We study the correlations in the quasienergy spectra of systems with dynamical localization, using the quantum kicked rotor (QKR) as a paradigm. Two complementary approaches are taken: We first study the “local spectral density”. For level separations below the mean distance, its two-point correlations are dominated by level attraction rather than level repulsion, a feature known from the electron spectra in disordered solids. We then turn to the unbiased spectra for the QKR on a finite-dimensional Hilbert space (“finite-sample approach”). They are characterized by a novel universal statistics which depends on the ratio γ of the localization length to the basis size.
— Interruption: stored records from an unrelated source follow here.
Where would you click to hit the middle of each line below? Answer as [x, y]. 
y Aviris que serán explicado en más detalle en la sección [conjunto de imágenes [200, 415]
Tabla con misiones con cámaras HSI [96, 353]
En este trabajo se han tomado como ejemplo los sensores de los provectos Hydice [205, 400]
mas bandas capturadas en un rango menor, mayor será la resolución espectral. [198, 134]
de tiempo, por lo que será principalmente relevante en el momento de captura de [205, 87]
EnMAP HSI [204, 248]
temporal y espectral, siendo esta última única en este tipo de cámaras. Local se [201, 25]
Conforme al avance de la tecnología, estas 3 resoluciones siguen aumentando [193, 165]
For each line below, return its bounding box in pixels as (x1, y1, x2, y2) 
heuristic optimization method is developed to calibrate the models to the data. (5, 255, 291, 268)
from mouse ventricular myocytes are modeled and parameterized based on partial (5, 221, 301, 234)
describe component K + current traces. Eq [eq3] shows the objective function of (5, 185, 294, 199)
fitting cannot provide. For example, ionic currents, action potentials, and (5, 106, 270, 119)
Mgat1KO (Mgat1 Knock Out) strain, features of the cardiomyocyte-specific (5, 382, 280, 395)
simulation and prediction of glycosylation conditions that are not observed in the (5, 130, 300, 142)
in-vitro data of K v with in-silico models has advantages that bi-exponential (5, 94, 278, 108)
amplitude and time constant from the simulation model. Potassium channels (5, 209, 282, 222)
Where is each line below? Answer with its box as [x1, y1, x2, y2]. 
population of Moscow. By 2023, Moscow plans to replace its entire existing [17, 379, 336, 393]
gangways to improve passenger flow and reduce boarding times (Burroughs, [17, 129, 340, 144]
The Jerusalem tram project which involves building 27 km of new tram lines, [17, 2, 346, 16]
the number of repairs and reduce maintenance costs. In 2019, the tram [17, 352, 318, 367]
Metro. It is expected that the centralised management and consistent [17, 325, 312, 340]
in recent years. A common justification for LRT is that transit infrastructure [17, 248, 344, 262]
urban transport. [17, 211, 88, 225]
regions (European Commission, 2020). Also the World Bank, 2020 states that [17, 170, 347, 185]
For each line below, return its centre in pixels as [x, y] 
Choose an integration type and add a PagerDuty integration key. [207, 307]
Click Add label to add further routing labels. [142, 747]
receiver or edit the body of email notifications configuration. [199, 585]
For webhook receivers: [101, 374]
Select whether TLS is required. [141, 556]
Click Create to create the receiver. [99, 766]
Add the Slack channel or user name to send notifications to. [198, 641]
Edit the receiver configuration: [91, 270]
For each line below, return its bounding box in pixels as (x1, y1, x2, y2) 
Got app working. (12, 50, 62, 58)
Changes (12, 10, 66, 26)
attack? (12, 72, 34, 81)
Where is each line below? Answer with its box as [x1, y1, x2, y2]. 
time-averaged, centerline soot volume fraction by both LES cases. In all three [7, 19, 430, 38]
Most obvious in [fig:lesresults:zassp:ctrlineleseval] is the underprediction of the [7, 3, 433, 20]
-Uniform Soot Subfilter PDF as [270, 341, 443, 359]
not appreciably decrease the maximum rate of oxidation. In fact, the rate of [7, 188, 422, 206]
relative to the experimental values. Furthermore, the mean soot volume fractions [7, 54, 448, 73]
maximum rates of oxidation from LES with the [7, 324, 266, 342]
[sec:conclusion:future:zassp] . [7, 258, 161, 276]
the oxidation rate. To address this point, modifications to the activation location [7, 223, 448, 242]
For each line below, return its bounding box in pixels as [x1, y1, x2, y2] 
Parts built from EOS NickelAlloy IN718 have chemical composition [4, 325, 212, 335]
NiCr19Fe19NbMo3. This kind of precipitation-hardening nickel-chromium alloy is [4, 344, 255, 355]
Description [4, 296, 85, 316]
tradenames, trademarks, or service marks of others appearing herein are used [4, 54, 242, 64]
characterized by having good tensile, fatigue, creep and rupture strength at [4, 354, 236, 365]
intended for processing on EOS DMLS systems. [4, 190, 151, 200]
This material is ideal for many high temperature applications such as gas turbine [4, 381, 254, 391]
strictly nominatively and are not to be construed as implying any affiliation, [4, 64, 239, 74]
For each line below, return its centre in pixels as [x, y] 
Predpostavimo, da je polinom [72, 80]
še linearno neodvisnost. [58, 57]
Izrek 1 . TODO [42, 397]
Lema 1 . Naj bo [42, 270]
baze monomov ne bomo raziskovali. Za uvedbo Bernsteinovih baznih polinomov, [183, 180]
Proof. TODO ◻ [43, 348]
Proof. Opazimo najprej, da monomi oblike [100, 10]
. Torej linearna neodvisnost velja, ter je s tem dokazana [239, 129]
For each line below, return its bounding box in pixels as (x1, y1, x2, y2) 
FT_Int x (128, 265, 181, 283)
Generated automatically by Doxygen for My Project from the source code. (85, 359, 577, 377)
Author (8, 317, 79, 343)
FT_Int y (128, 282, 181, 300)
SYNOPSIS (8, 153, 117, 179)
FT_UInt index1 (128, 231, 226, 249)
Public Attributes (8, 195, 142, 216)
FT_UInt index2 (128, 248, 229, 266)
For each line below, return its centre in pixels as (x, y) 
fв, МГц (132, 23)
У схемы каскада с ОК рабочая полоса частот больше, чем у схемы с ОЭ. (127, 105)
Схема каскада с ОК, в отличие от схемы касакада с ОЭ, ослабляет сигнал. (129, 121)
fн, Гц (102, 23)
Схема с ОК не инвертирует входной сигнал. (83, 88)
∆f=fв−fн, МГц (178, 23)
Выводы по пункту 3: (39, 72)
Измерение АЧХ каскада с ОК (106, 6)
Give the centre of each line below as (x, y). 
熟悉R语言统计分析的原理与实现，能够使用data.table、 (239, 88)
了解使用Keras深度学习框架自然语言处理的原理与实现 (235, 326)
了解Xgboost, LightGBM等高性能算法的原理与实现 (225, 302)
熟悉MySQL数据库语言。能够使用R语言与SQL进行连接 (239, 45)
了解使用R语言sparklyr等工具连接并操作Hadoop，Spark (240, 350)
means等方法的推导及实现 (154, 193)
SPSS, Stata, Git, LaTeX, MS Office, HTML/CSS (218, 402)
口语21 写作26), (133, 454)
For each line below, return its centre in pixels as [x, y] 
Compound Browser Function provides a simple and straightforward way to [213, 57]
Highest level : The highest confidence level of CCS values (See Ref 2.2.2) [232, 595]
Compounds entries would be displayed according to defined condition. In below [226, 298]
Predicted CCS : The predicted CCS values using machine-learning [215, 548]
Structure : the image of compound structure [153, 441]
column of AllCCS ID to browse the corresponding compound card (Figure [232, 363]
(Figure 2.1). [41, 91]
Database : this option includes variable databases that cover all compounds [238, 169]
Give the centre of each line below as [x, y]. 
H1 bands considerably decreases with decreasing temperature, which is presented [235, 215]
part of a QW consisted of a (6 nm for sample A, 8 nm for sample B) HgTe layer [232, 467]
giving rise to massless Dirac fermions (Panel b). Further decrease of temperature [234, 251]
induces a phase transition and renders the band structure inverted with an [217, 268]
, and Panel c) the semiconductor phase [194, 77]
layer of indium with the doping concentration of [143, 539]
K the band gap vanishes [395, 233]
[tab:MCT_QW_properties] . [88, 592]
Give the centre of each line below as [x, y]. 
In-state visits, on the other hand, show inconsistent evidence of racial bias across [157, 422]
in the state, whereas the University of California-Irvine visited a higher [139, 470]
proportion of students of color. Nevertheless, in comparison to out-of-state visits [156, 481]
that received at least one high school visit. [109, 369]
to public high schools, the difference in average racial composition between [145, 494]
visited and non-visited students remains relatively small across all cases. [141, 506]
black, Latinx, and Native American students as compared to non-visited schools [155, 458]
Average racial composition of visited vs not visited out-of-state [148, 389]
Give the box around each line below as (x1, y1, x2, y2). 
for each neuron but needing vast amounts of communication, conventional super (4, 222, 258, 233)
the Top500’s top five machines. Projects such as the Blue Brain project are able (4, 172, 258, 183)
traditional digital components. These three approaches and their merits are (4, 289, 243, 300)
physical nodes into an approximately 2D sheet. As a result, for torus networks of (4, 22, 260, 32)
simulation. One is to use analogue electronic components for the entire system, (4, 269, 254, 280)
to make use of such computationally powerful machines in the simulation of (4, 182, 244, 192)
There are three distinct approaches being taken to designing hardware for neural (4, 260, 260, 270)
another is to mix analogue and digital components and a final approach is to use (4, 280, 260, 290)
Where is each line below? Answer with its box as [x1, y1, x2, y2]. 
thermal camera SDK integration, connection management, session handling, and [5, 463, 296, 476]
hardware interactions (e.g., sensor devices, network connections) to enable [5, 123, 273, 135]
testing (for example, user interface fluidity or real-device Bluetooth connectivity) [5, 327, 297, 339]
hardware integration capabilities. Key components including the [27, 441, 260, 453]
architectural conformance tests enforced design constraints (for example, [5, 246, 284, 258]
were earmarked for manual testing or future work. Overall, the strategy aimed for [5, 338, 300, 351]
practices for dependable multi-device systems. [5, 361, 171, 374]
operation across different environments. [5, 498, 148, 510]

We derive semiclassical expressions for the two-point correlations which interpolate between COE behaviour for γ → ∞ and Poissonian (lack of correlations) for γ → 0. We show how the diffusive nature of the classical dynamics finds its expression in the quantal spectral correlations.

Introduction

One of the most impressive results in “quantum chaology” was that as soon as the corresponding classical dynamics becomes chaotic, the spectral fluctuations, in the limit ħ → 0, obey universal distribution laws, as predicted by random-matrix theory [1–3]. Recently, this quantum–classical correspondence has been extended to the domain of chaotic scattering, where the fluctuations in the S-matrix eigenphases were shown to follow the statistics of Dyson's circular orthogonal ensemble (COE) [4]. The periodic-orbit theory was the main tool for the semiclassical investigation of spectra and their relation to random-matrix theory.